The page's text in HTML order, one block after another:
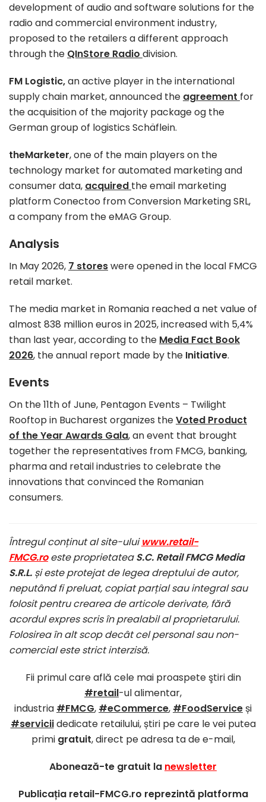
development of audio and software solutions for the
radio and commercial environment industry,
proposed to the retailers a different approach
through the QInStore Radio division.
FM Logistic,an active player in the international
supply chain market, announced the agreement for
the acquisition of the majority package og the
German group of logistics Schäflein.
theMarketer, one of the main players on the
technology market for automated marketing and
consumer data, acquired the email marketing
platform Conectoo from Conversion Marketing SRL,
a company from the eMAG Group.
Analysis
In May 2026, 7 storeswere opened in the local FMCG
retail market.
The media market in Romania reached a net value of
almost 838 million euros in 2025, increased with 5,4%
than last year, according to the Media Fact Book
2026, the annual report made by the Initiative.
Events
On the 11th of June, Pentagon Events – Twilight
Rooftop in Bucharest organizes theVoted Product
of the Year Awards Gala, an event that brought
together the representatives from FMCG, banking,
pharma and retail industries to celebrate the
innovations that convinced the Romanian
consumers.
Întregul conținut al site-uluiwww.retail-
FMCG.roeste proprietateaS.C. Retail FMCG Media
S.R.L. și este protejat de legea dreptului de autor,
neputând fi preluat, copiat parțial sau integral sau
folosit pentru crearea de articole derivate, fără
acordul expres scris în prealabil al proprietarului.
Folosirea în alt scop decât cel personal sau non-
comercial este strict interzisă.
Fii primul care află cele mai proaspete ştiri din
#retail-ul alimentar,
industria #FMCG, #eCommerce, #FoodServiceși
#serviciidedicate retailului, știri pe care le vei putea
primi gratuit, direct pe adresa ta de e-mail,
Abonează-te gratuit la newsletter
Publicația retail-FMCG.ro reprezintă platforma
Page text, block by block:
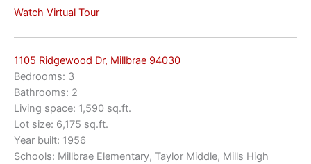
Watch Virtual Tour
1105 Ridgewood Dr, Millbrae 94030
Bedrooms: 3
Bathrooms: 2
Living space: 1,590 sq.ft.
Lot size: 6,175 sq.ft.
Year built: 1956
Schools: Millbrae Elementary, Taylor Middle, Mills High
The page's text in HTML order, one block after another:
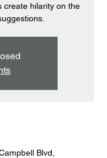
create hilarity on the
Blvd,
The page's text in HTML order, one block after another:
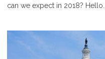
can we expect in 2018? Hello...
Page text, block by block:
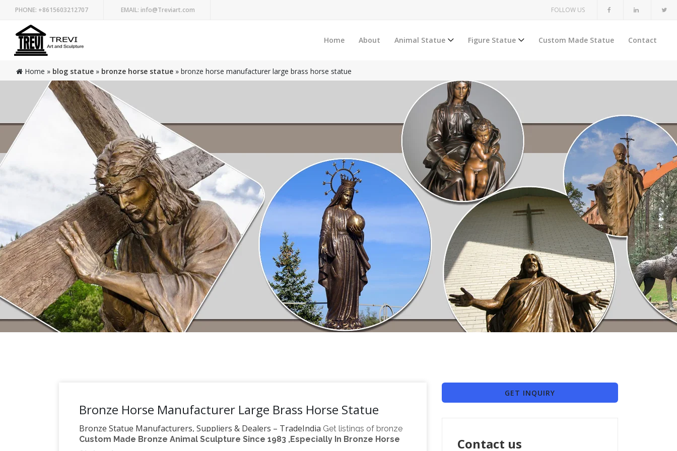
PHONE: +8615603212707 EMAIL: info@Treviart.com FOLLOW US
Home About Animal Statue Figure Statue Custom Made Statue Contact
Home » blog statue » bronze horse statue » bronze horse manufacturer large brass horse statue
Bronze Horse Manufacturer Large Brass Horse Statue
Bronze Statue Manufacturers, Suppliers & Dealers – TradeIndia Get listings of bronze
statue, … Bronze Horse Statue Price : … Manufacturer & Supplier of Groom Ganesha
Custom Made Bronze Animal Sculpture Since 1983 ,Especially In Bronze Horse
GET INQUIRY
Contact us
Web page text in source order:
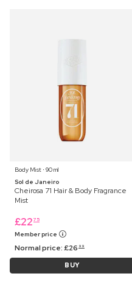
Body Mist ⋅ 90 ml
Sol de Janeiro
Cheirosa 71 Hair & Body Fragrance
Mist
£22 75
Member price
Normal price:£26 99
BUY
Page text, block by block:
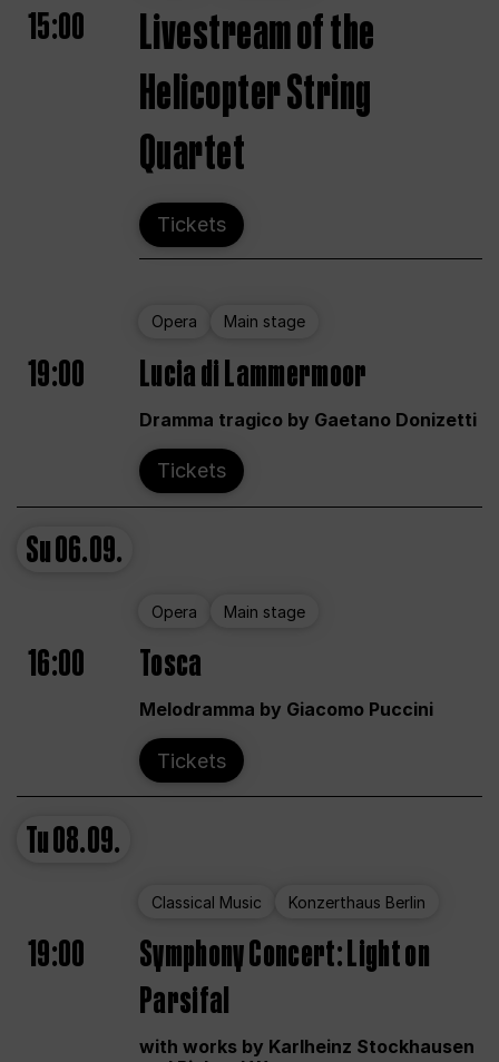
15:00
Livestream of the
Helicopter String
Quartet
Tickets
Opera Main stage
19:00 Lucia di Lammermoor
Dramma tragico by Gaetano Donizetti
Tickets
Su06.09.
Opera Main stage
16:00 Tosca
Melodramma by Giacomo Puccini
Tickets
Tu08.09.
Classical Music Konzerthaus Berlin
19:00
Symphony Concert: Light on
Parsifal
with works by Karlheinz Stockhausen

Description of the task –
What do the lines above say from the one containing "together the representatives" down to the one containing "acordul expres scris"? Return them exactly, both end lines included, and only them.

Result –
together the representatives from FMCG, banking,
pharma and retail industries to celebrate the
innovations that convinced the Romanian
consumers.
Întregul conținut al site-uluiwww.retail-
FMCG.roeste proprietateaS.C. Retail FMCG Media
S.R.L. și este protejat de legea dreptului de autor,
neputând fi preluat, copiat parțial sau integral sau
folosit pentru crearea de articole derivate, fără
acordul expres scris în prealabil al proprietarului.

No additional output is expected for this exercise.